Averaging Objectives
There are two important objectives of the study of averages:
(i) To get a single value that describes the characteristic of the whole group measures of the central value, by condensing the mass of data into one single value, enable us to get a bird's-eye view of the whole data. Thus one value can shows millions, billions and even millions of values. For e.g. , it is impossible to remember the individual incomes of millions of earning people of Indian and even if one could do it there is hardly any use. But if the average income is obtained by dividing the total national income by the total population we get one single value that shows the entire population. Such a figure would throw a light on the standard of living of an average Indian.
(ii) To facilitate the comparison measures of central value, by reducing the mass of data to one single figure, enable comparison to be made. The Comparison can be made either at a point of time or over a period of time. For e.g. , we can compare the percentage results of the students of various colleges which college is the best or we can compare the pass percentage of the similar college for different time periods and thereby conclude as to whether the results are improving or not, such comparison are of immense help in framing suitable in timely policies. For e.g. If the pass percentage of students in 'a' college in B.com was 80 in 2008 and 75 in 2009, the authorities have sufficient reason for investigating the possible cause of the deterioration in results.
However, while taking the comparisons one should also take into consideration the multiplicity of forces that might be affecting the data for e.g. , if per capital income is rising in absolute terms from one period to another, it should not lead one to think that the standard of living is necessarily improving as the prices might be rising faster than the rise in per capital income and so in real terms people might be worse off. Moreover' the same measure must be used for making comparison between two or more groups. For e.g. , we must not compare the mean wage of one factory with the median wage of another factory for drawing any inference about wage levels.
The Requisites of a good average
Since an average is a single value representing a group of values, it is desired that such a value fulfill the following properties:
(A) Easy to understand: As the statistical methods are designed to simplify the complexity, it is desirable that an average be such that it can be readily understood; otherwise its use is bound to be very limited.
(B) Simple to compute: An average should not be easy to understand but also simple to compute so that it can be used widely. However, the ease of computation is desirable, it should not be sought at the expense of other advantages, i.e. if in the interest of big accuracy, the use of more difficult average is desirable, and one should prefer that.

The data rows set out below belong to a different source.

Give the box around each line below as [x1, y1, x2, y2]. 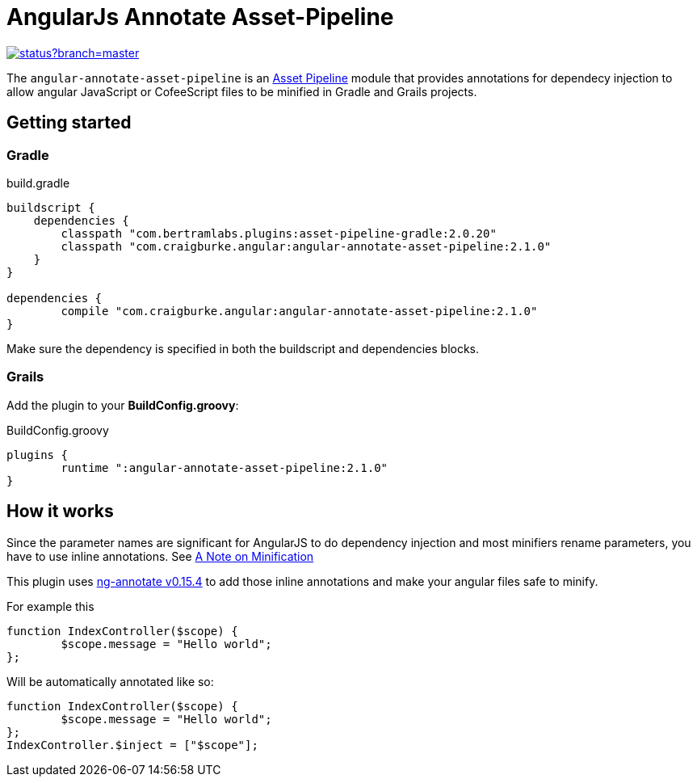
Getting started [6, 112, 132, 133]
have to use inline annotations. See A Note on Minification [6, 549, 314, 563]
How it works [6, 501, 114, 522]
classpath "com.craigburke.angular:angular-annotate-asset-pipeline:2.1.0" [61, 239, 552, 253]
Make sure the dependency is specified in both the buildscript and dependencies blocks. [6, 341, 480, 356]
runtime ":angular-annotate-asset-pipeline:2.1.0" [61, 461, 388, 474]
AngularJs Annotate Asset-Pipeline [6, 3, 394, 31]
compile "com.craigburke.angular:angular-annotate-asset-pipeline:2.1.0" [61, 304, 538, 318]

(C) Based on all items: The average must depend upon each and every item of the series, so that if any items is dropped the average itself is altered. For e.g. , the arithmetic mean of 10, 20, 30, 40, & 50 is. 10 + 20 + 30 +40 + 50/5 = 150/5 = 30. If we drop one number, say, 50, the arithmetic mean would be = 25.
(D) Not be unduly affected by extreme observations: Although each and every item must influence the value of the average, none of the items should influence it unduly. If one or two very small items or very large items unduly affect the average, i.e. either increase its value or decrease its value, the average cannot be really typical of the whole series. In another words, extremes may distort the average and reduce its usefulness.